(Beginning of Given data)
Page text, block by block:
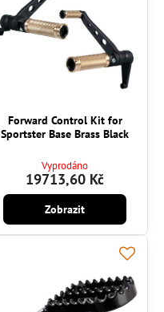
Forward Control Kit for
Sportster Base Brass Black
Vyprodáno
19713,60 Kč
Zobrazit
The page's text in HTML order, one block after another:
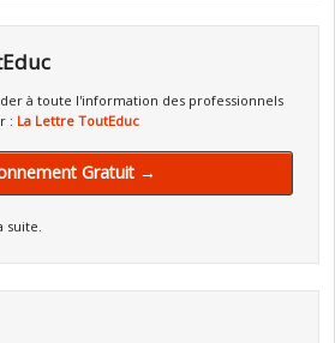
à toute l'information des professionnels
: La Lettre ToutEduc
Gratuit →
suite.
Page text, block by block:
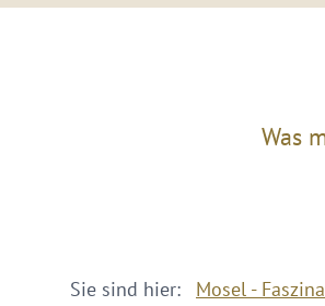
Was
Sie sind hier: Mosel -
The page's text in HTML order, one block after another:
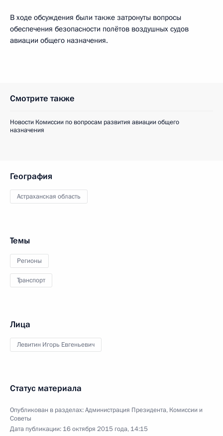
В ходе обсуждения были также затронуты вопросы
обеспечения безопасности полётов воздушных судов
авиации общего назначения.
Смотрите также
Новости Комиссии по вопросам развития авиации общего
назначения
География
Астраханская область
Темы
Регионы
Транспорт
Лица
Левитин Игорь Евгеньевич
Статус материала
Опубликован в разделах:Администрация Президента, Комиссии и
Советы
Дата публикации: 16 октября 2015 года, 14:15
(End of Given data)
## Task to complete:
Leave out the pictures, then return every line of the data exactly.

## Result for this exercise:
Page text, block by block:
Forward Control Kit for
Sportster Base Brass Black
Vyprodáno
19713,60 Kč
Zobrazit
The page's text in HTML order, one block after another:
à toute l'information des professionnels
: La Lettre ToutEduc
Gratuit →
suite.
Page text, block by block:
Was
Sie sind hier: Mosel -
The page's text in HTML order, one block after another:
В ходе обсуждения были также затронуты вопросы
обеспечения безопасности полётов воздушных судов
авиации общего назначения.
Смотрите также
Новости Комиссии по вопросам развития авиации общего
назначения
География
Астраханская область
Темы
Регионы
Транспорт
Лица
Левитин Игорь Евгеньевич
Статус материала
Опубликован в разделах:Администрация Президента, Комиссии и
Советы
Дата публикации: 16 октября 2015 года, 14:15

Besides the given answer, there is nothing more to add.